You’ve probably noticed that some of the German WW2 armoured vehicles, such as tanks and self-propelled guns, feature this weird ridged surface. It is clearly not made from metal, but what is it? What is the function of this bizarre-looking design feature?

This is Zimmerit – a special coating, protecting tanks and other armoured vehicles from magnetically attached mines.
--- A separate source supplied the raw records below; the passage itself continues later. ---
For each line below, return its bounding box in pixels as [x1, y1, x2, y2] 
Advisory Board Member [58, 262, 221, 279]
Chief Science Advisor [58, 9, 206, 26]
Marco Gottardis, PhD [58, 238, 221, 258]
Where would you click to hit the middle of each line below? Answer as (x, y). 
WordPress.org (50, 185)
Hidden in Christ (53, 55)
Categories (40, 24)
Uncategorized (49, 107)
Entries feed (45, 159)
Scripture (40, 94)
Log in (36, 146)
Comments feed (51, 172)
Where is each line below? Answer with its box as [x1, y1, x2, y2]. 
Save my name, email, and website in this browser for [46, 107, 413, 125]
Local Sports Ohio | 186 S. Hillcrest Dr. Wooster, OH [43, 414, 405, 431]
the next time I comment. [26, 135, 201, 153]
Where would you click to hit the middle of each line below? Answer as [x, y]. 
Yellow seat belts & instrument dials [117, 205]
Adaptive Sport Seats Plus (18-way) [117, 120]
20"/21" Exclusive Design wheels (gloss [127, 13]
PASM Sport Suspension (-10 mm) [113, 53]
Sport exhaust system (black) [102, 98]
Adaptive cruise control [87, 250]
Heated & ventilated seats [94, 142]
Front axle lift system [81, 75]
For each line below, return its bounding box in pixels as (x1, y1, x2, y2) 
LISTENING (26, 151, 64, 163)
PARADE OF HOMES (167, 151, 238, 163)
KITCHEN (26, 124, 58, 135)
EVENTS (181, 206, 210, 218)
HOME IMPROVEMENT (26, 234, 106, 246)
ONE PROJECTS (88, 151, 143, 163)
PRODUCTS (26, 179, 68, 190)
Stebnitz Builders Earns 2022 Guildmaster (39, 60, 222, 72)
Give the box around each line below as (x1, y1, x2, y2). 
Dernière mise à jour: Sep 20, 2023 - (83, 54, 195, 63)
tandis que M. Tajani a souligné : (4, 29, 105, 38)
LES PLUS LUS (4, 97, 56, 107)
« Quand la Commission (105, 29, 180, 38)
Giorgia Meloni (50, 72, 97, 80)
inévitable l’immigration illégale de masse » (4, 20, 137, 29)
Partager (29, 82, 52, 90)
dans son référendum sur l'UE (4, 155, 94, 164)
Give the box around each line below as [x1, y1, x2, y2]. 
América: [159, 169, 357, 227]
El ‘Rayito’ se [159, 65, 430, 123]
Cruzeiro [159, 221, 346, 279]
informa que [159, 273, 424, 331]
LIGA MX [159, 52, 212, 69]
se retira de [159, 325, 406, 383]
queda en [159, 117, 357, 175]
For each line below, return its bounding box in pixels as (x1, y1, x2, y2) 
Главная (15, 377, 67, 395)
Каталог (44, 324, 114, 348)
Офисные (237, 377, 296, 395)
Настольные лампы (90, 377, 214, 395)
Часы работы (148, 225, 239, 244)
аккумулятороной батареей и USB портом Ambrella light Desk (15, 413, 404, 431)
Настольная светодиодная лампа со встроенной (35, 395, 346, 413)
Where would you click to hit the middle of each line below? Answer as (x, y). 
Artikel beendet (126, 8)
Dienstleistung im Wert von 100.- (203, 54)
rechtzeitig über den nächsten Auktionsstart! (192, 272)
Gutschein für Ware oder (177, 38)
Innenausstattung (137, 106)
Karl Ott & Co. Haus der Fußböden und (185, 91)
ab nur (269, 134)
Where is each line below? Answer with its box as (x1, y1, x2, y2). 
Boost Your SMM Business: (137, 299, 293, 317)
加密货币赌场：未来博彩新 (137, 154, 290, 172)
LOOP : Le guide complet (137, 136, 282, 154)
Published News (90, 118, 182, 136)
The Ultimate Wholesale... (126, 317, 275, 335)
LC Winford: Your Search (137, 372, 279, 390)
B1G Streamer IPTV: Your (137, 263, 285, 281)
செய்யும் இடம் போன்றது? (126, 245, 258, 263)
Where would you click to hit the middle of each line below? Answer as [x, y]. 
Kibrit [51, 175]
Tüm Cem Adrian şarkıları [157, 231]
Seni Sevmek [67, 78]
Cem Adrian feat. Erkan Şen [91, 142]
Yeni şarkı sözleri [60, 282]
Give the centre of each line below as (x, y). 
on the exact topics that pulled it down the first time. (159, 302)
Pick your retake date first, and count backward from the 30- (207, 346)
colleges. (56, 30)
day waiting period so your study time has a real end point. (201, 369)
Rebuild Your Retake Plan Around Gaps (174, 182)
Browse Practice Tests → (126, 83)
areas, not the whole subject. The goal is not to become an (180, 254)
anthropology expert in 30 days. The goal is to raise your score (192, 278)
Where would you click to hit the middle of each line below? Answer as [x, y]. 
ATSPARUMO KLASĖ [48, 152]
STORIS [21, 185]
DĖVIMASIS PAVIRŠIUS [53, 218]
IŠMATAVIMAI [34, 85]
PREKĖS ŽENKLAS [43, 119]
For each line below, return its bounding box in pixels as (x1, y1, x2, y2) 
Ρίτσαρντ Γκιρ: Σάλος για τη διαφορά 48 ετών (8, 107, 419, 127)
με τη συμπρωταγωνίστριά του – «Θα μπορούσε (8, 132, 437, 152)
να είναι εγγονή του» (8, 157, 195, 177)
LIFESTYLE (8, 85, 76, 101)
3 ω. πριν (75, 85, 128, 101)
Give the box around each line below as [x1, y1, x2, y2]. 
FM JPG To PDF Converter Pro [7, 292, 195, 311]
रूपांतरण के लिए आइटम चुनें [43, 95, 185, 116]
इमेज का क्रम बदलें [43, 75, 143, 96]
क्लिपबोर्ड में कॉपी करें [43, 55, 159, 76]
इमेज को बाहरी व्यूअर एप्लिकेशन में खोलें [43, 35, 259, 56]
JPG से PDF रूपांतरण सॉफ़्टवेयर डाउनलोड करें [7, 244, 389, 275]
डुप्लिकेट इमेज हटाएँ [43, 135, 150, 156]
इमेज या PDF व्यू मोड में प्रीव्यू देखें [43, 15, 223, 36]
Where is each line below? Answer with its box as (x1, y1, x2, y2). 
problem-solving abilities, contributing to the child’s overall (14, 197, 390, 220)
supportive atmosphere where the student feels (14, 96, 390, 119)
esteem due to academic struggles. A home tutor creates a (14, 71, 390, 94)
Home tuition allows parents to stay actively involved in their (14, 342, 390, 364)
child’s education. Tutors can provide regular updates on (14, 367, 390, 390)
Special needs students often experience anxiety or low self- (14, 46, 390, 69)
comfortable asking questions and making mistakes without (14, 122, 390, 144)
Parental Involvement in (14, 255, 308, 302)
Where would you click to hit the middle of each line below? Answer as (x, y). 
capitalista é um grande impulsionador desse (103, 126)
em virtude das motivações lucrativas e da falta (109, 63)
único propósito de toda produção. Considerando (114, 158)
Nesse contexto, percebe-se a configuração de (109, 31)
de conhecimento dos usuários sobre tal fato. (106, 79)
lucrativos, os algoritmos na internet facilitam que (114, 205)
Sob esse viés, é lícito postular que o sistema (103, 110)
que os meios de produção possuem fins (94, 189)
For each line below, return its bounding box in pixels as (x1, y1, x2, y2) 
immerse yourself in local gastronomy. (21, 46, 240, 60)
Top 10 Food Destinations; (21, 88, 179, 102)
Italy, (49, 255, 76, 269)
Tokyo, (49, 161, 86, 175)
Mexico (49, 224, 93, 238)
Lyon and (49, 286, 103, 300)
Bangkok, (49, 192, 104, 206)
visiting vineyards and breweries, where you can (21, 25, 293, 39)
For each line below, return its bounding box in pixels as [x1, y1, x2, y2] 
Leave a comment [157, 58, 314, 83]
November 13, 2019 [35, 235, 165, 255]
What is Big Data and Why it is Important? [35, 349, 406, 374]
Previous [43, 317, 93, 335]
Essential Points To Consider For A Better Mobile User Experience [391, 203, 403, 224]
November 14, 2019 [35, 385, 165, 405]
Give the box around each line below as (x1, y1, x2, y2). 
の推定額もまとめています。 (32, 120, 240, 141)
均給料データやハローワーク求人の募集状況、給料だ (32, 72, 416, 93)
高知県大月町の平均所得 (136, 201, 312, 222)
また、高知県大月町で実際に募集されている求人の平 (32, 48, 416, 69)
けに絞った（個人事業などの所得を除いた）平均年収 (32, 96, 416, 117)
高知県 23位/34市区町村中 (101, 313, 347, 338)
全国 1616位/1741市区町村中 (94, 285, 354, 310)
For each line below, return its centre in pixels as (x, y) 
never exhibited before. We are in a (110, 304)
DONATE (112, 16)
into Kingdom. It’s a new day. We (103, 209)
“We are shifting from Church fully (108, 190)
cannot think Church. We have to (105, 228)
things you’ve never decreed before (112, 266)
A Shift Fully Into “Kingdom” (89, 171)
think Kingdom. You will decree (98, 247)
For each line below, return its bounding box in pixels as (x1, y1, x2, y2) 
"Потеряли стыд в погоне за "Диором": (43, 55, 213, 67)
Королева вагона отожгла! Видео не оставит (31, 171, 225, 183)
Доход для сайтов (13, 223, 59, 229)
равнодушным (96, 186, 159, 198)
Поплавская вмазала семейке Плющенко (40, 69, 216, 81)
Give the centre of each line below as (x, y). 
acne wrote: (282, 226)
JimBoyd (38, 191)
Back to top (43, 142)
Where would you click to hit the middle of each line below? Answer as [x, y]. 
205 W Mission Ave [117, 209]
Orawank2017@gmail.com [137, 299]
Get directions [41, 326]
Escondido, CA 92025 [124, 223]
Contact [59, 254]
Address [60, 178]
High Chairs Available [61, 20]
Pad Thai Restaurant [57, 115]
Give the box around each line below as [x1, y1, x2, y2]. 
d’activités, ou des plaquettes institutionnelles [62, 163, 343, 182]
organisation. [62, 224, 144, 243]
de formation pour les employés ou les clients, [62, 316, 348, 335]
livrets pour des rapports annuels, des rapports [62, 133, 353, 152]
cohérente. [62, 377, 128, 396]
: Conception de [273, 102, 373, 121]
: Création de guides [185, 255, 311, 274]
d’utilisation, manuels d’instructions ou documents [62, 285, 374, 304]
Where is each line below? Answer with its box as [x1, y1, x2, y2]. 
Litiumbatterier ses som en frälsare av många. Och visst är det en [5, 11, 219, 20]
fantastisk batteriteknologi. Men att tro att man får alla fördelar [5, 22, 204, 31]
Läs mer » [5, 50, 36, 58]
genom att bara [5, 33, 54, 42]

It was introduced in December 1943 as a measure to eliminate the potential threat of magnetic explosives.

German officials were afraid that Soviet forces are going to start using magnetic anti-tank mines that would be highly effective in a chaotic battlefield. Someone just has to run by and stick an explosive device on one of the more vulnerable spots of the tank (for example, closer to the rear where the engine resides). Zimmerit was developed by the German company Chemische Werke Zimmer & Co and was meant to provide separation between the mine and the actual armour.

Ridged texture maximized the effectiveness of Zimmerit without increasing the weight too much. (Hohum, Wikimedia(CC BY 3.0)

Zimmerit does not have some special anti-magnetic properties. It is just a thick coating, which prevents direct contact of magnetic mines with metal surfaces of vehicles. Zimmerit basically worked like a book between a fridge and a fridge magnet.

Zimmerit was actually rather simple in its recipe: barium sulfate (40 %), polyvinyl acetate (25 %), pigment such as ochre (15 %), zinc sulfide (10 %) and some sawdust (10 %). Although in a 50% benzene solution it was like a paste, Zimmerit dried to a hard surface. It was usually applied in factories where armoured vehicles were produced, but it could also be applied on the field as well in order to repair a damaged coating.

Jagdpanther covered in a waffle pattern. (Tony Hisgett, Wikimedia(CC BY 2.0)

Of course, you’re probably interested in the texture of Zimmerit. These ridges were meant to increase the distance between the metal surface and the mine without further increasing the thickness of the coating. An explosive device would come in contact only with the top of these ridges. This texturing improved the effectiveness of the coating without increasing the amount of Zimmerit used. Zimmerit was rather heavy and weight savings were important even for tanks.

But Zimmerit coating was not always ridged – sometimes it was applied in squares, sometimes – in a waffle pattern. This depended on the factory- (for example, the waffle pattern was seen almost exclusively on Sturmgeschütz III assault guns.

Tiger II with Zimmerit anti-mine coating. (Alf van Beem, Wikimedia)

Zimmerit was produced until 9th of September, 1944. It was decided to stop using this coating due to concerns that it could be set on fire. Zimmerit was not actually flammable and these concerns had no real basis. On the other hand, at that time production of armoured vehicles in Germany could not keep up with battlefield demands. Zimmerit took some time to dry even if blow torches were used to speed up the process. Germany didn’t have time to waste at the final stages of the War.

Also, although Zimmerit was effective against magnetic anti-tank mines, the soviets never started using magnetic explosives in any appreciable number. Eventually man-portable anti-tank guns made magnetic mines completely obsolete, which is why Zimmerit or any similar materials were not used after World War 2.